I played an open mic last night, something I had to drag myself out of the house to do. The newness was foreboding, but I knew that regardless of the outcome, it would ground me, make me feel tethered and like I’m living in my life. Through performance I push against, and through pushing against I find myself.
People were, as they are in many places, friendly and welcoming, curious of new faces in a place made up of mostly a weekly crowd. In their faces they say they’re glad you’re here and they hope you become part of that crowd. I met someone named Meadow and we talked about sobriety, still hanging out in bars, and what it means to follow your heart heading into a future that looms dark like a gathering thunderhead. On a whim, I asked the bartender if they were hiring, and he said yes, desperately, come tomorrow to talk to the owner.
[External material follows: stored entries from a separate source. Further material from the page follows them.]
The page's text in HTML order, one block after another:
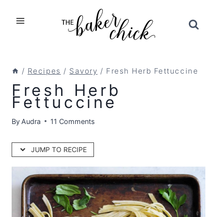
/ Recipes / Savory / Fresh Herb Fettuccine
Fresh Herb
Fettuccine
By Audra 11 Comments
JUMP TO RECIPE
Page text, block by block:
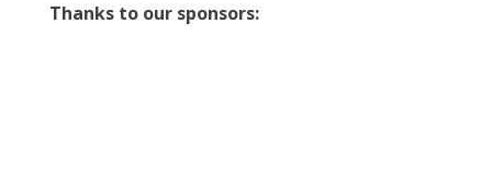
Thanks to our sponsors:
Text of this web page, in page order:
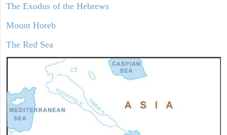
The Exodus of the Hebrews
Mount Horeb
The Red Sea
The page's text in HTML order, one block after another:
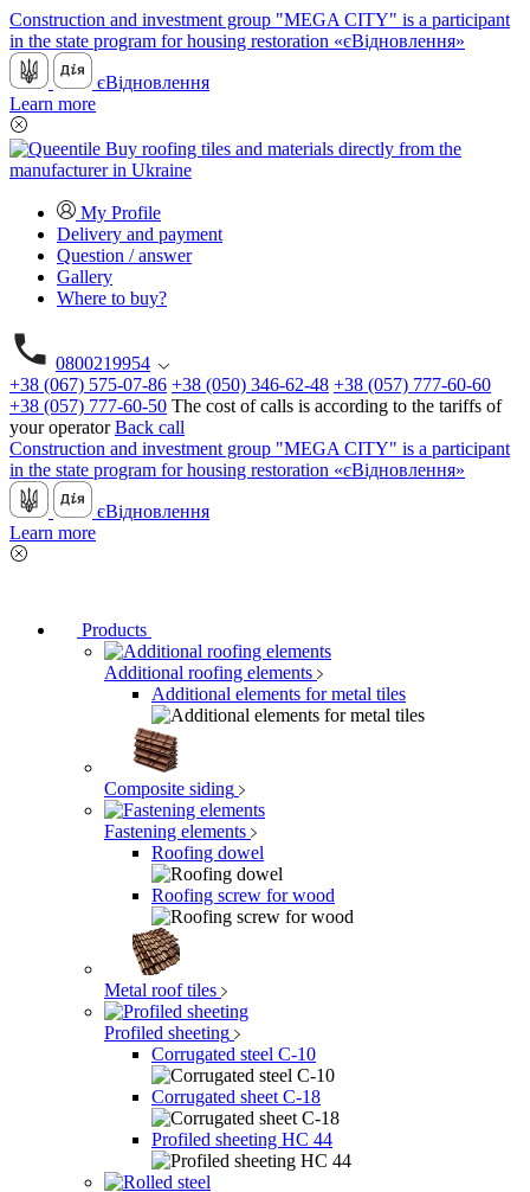
Construction and investment group "MEGA CITY" is a participant
in the state program for housing restoration «єВідновлення»
єВідновлення
Learn more
My Profile
Delivery and payment
Question / answer
Gallery
Where to buy?
0800219954
+38 (067) 575-07-86 +38 (050) 346-62-48 +38 (057) 777-60-60
+38 (057) 777-60-50 The cost of calls is according to the tariffs of
your operator Back call
Construction and investment group "MEGA CITY" is a participant
in the state program for housing restoration «єВідновлення»
єВідновлення
Learn more
Products
Additional roofing elements
Additional elements for metal tiles
Composite siding
Fastening elements
Roofing dowel
Roofing screw for wood
Metal roof tiles
Profiled sheeting
Corrugated steel C-10
Corrugated sheet C-18
Profiled sheeting НС 44
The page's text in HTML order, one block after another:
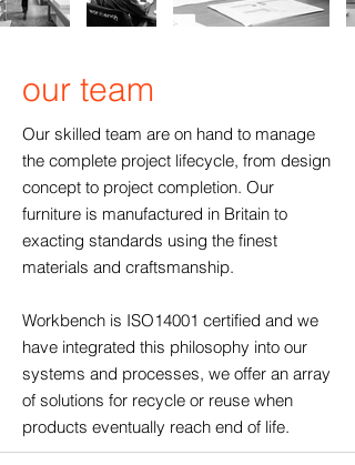
our team
Our skilled team are on hand to manage
the complete project lifecycle, from design
concept to project completion. Our
furniture is manufactured in Britain to
exacting standards using the finest
materials and craftsmanship.
Workbench is ISO14001 certified and we
have integrated this philosophy into our
systems and processes, we offer an array
of solutions for recycle or reuse when
products eventually reach end of life.
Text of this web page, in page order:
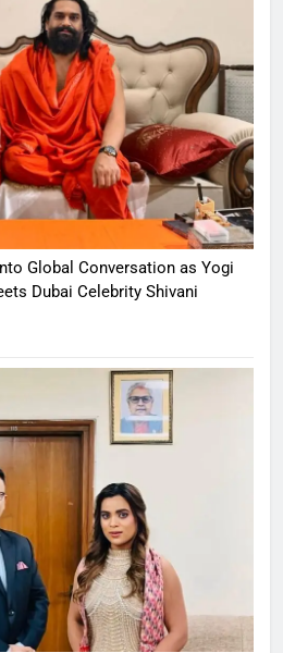
Global Conversation as Yogi
Dubai Celebrity Shivani
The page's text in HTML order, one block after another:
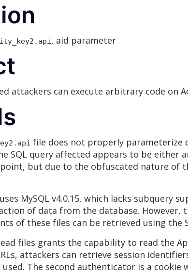
, aid parameter
attackers can execute arbitrary code on
file does not properly parameterize
SQL query affected appears to be either
but due to the obfuscated nature of
MySQL v4.0.15, which lacks subquery
of data from the database. However,
of these files can be retrieved using the
files grants the capability to read the
attackers can retrieve session
The second authenticator is a cookie
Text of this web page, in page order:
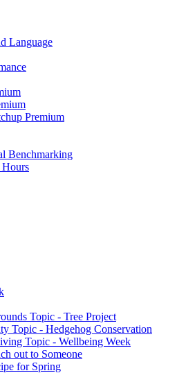
Language
Premium
Benchmarking
Hours
Topic - Tree Project
Topic - Hedgehog Conservation
Topic - Wellbeing Week
out to Someone
for Spring
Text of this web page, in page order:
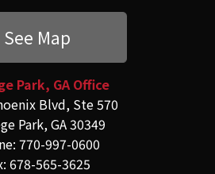
See Map
Park, GA Office
Blvd, Ste 570
Park, GA 30349
770-997-0600
678-565-3625
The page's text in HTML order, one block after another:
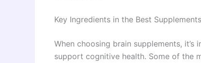
Key Ingredients in the Best
When choosing brain supplements,
support cognitive health. Some of the

I get home to my bedroom, lit dimly by a string of Christmas lights draped over the curtain rod. On top of the sheer billowy curtains hanging down, I throw over a beach towel to block out the ambient light from the neighbor’s porch. I take off one of my enormous red cowboy boots, hear something rattle inside, and tilt it upside down. Onto the shaggy brown renter’s carpet, out rolls a tattered American dime.
Mara Lovejoy (she/her) is a Midwestern transplant currently spending a few years in the Pacific Northwest. Along with being a writer, she is a composer, multi-instrumentalist, singer and proud mother of a beagle-pitbull named Deuces. Mara is honored to have a drink named after her at Duluth, MN's Studio Cafe, the Almond Lovejoy.